Financial Planning and Analysis

What Does Active Contingent Mean in Real Estate?

Demystify the "active contingent" real estate status. Gain clarity on property availability and what it means for your home purchase.

Real estate transactions involve various listing statuses that indicate a property’s current stage in the sales process. These statuses help potential buyers understand whether a home is available, under negotiation, or sold. Among these classifications, “active contingent” frequently generates questions for those navigating the housing market. Understanding this designation is important for buyers, as it signals a unique opportunity or a potential hurdle.

Defining Active Contingent

The term “active contingent” in real estate signifies that a property is currently under contract with a buyer, but the finalization of the sale is dependent upon specific conditions being met. This status differs from “pending,” where all contingencies have been satisfied, and the sale is moving directly towards closing. The “active” component indicates that the seller is still marketing the property and remains open to showing it to other interested parties. This allows the seller to potentially receive and accept backup offers, serving as a protective measure should the primary contract encounter issues.

The “contingent” aspect means the sale is conditional, pending the successful fulfillment of certain criteria agreed upon by both the buyer and the seller. These conditions, known as contingencies, are protective clauses written into the purchase agreement. For instance, if a financing contingency is not met because the buyer cannot secure a loan, the buyer might withdraw without penalty, allowing the seller to seek another buyer. If any agreed-upon conditions are not satisfied within a specified timeframe, the initial contract can be terminated without penalty to the buyer, potentially allowing a backup offer to proceed.

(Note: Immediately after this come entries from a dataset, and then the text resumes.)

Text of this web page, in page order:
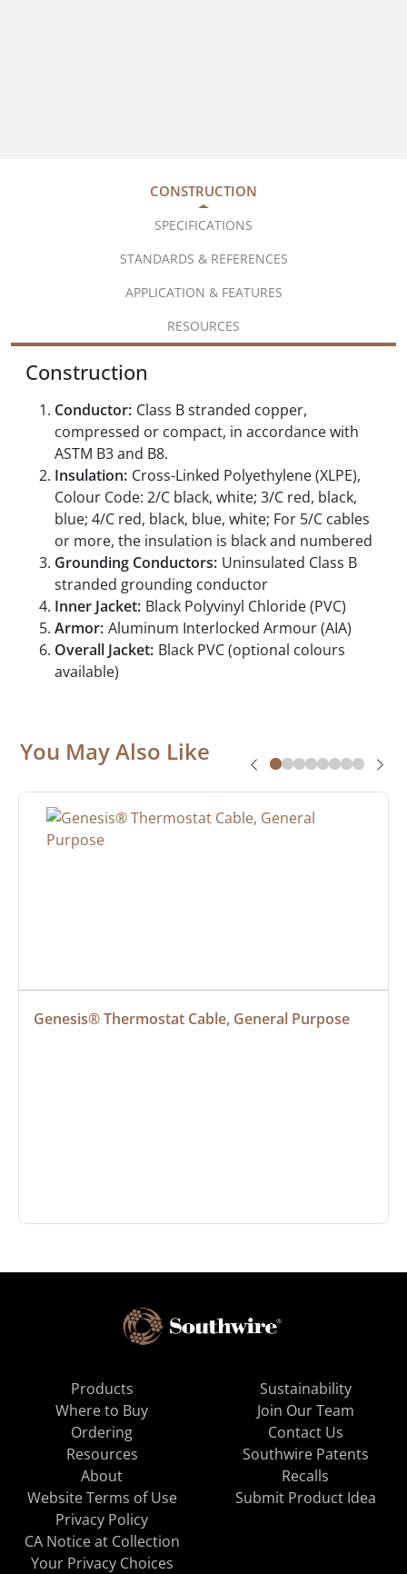
CONSTRUCTION
SPECIFICATIONS
STANDARDS & REFERENCES
APPLICATION & FEATURES
RESOURCES
Construction
Conductor: Class B stranded copper,
compressed or compact, in accordance with
ASTM B3 and B8.
Insulation: Cross-Linked Polyethylene (XLPE),
Colour Code: 2/C black, white; 3/C red, black,
blue; 4/C red, black, blue, white; For 5/C cables
or more, the insulation is black and numbered
Grounding Conductors: Uninsulated Class B
stranded grounding conductor
Inner Jacket: Black Polyvinyl Chloride (PVC)
Armor: Aluminum Interlocked Armour (AIA)
Overall Jacket: Black PVC (optional colours
available)
You May Also Like
Genesis® Thermostat Cable, General Purpose
Products
Where to Buy
Ordering
Resources
About
Sustainability
Join Our Team
Contact Us
Southwire Patents
Recalls
Website Terms of Use
Privacy Policy
CA Notice at Collection
Your Privacy Choices
Submit Product Idea
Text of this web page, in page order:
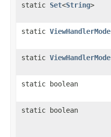
static Set<String>
static ViewHandlerMode
static ViewHandlerMode
static boolean
static boolean
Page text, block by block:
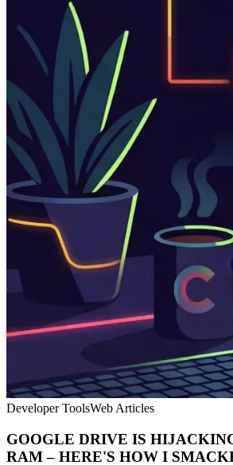
Developer ToolsWeb Articles
GOOGLE DRIVE IS
RAM – HERE'S HOW I
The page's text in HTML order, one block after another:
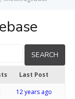
Last Post
12 years ago
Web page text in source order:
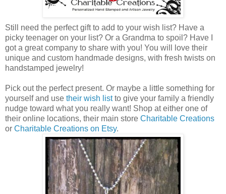
Still need the perfect gift to add to your wish list? Have a
picky teenager on your list? Or a Grandma to spoil? Have I
got a great company to share with you! You will love their
unique and custom handmade designs, with fresh twists on
handstamped jewelry!
Pick out the perfect present. Or maybe a little something for
yourself and use their wish listto give your family a friendly
nudge toward what you really want! Shop at either one of
their online locations, their main store Charitable Creations
or Charitable Creations on Etsy.

For sellers, maintaining an “active contingent” status keeps the property visible to other potential buyers. This allows them to continue marketing the property and secure a backup buyer, reducing the impact if the current deal falls through. For other interested buyers, this status presents an opportunity to pursue a property that is under contract but not yet fully sold. It signals that while a deal is in progress, there remains a chance for them to step in.

Common Contingencies

Several common contingencies can be included in a real estate contract, making a listing “active contingent” until their resolution.

An inspection contingency grants the buyer the right to have the property professionally inspected within a specified timeframe, often 10 to 14 days after contract signing. If significant issues are discovered, the buyer can negotiate repairs, request a price reduction, or withdraw from the contract without losing their earnest money deposit.

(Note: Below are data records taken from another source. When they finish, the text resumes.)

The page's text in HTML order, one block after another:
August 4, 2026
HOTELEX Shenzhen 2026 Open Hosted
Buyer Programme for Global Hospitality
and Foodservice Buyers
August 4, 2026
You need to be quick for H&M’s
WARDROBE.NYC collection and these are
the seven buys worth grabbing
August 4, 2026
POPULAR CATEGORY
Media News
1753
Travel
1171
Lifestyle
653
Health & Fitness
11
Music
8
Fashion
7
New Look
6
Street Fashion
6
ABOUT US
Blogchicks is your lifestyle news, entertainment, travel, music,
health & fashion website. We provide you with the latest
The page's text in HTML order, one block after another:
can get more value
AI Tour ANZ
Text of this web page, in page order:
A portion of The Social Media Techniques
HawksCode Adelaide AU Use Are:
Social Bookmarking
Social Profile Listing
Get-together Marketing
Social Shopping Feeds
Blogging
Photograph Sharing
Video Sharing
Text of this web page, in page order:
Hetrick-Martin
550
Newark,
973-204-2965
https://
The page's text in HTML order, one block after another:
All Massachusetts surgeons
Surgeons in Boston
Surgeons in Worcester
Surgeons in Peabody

An appraisal contingency stipulates that the property must appraise for at least the agreed-upon purchase price. Lenders require an appraisal to ensure the property’s value supports the loan amount. If the appraisal comes in lower, the buyer may renegotiate the price, pay the difference in cash, or exit the agreement. This protects both the buyer from overpaying and the lender.

A financing contingency protects the buyer by making the sale dependent on their ability to secure the necessary mortgage loan within a set period, 30 to 45 days. This allows the buyer time to get loan approval. If the buyer cannot secure the loan, they can exit the contract without penalty. This contingency often includes a loan commitment deadline for firm approval.

The sale of buyer’s home contingency is common, particularly for buyers needing equity from their current home to fund the new purchase. This clause means the buyer’s purchase of the new property is conditional on them successfully selling their existing home by a specific date, often within 30 to 60 days. If the buyer’s home does not sell within the agreed timeframe, they have the option to terminate the contract.

Making an Offer on an Active Contingent Property

For a buyer interested in a property listed as “active contingent,” the initial step involves consulting with their real estate agent to understand the specific contingencies in place. While the property is under contract, the existing deal could still fall through, creating an opportunity for a new buyer. Understanding the nature of the current contingencies, such as a lengthy home sale contingency, can provide insight into the likelihood of the primary contract failing.

Buyers can submit a backup offer, which is a formal offer to purchase the property should the initial contract terminate. This offer becomes primary only if the first agreement does not close, often due to unmet contingencies like a failed appraisal or inability to secure financing. A backup offer includes its own set of terms and conditions, similar to any standard purchase agreement, and requires an earnest money deposit.

This approach allows a buyer to secure a potential claim on the property without further delays if the opportunity arises. Buyers should be prepared for the possibility that the initial contract will proceed to closing, in which case their backup offer would not be activated.